Skip to content

Patterns and Regular Expressions

Dimitris Katsiros edited this page Aug 25, 2019 · 1 revision

Patterns.json

The anonymizer service uses regular expressions to identify sensitive information in the text.

Each regural expression is considered a pattern.

All patterns are stored in patterns.json file.

Existing Patterns

The anonymizer already contains tested patterns trying to identify the following entities:

  • Phone Numbers
  • Vehicle Numbers
  • Identity Cards
  • Ibans
  • Afm
  • Amka
  • Brands
  • Addresses
  • Known Addresses
  • Names and Surnames
  • Places
  • Decision Numbers

You can turn off a pattern by simply setting "active": "False".

Adding Your Own Regular Expressions

You can always add your own regular expressions by turning on custom_regex.

After setting "active": "True", the parser will search for any given pattern inside "pattern": {}.

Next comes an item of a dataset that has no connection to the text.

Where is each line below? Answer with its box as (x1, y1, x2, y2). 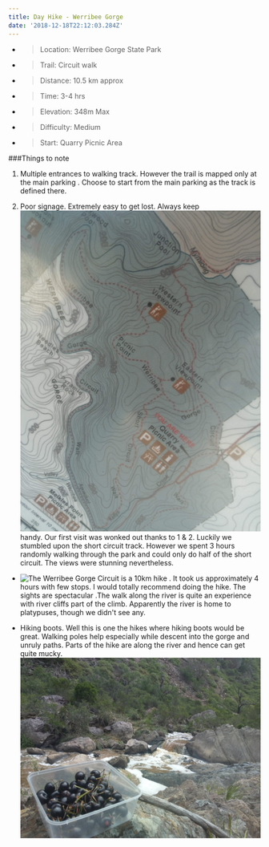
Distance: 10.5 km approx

For example if you want to anonymize emails, you can add:

        },
        "custom_regex": {
            "active": "True",
            "pattern": {
                "my_custom_email_pattern": "(^[a-zA-Z0-9_.+-]+@[a-zA-Z0-9-]+\.[a-zA-Z0-9-.]+$)"
            }
        }

If the service ran in verbose mode, all entities identified will be named my_custom_email_pattern and will be anonymized properly.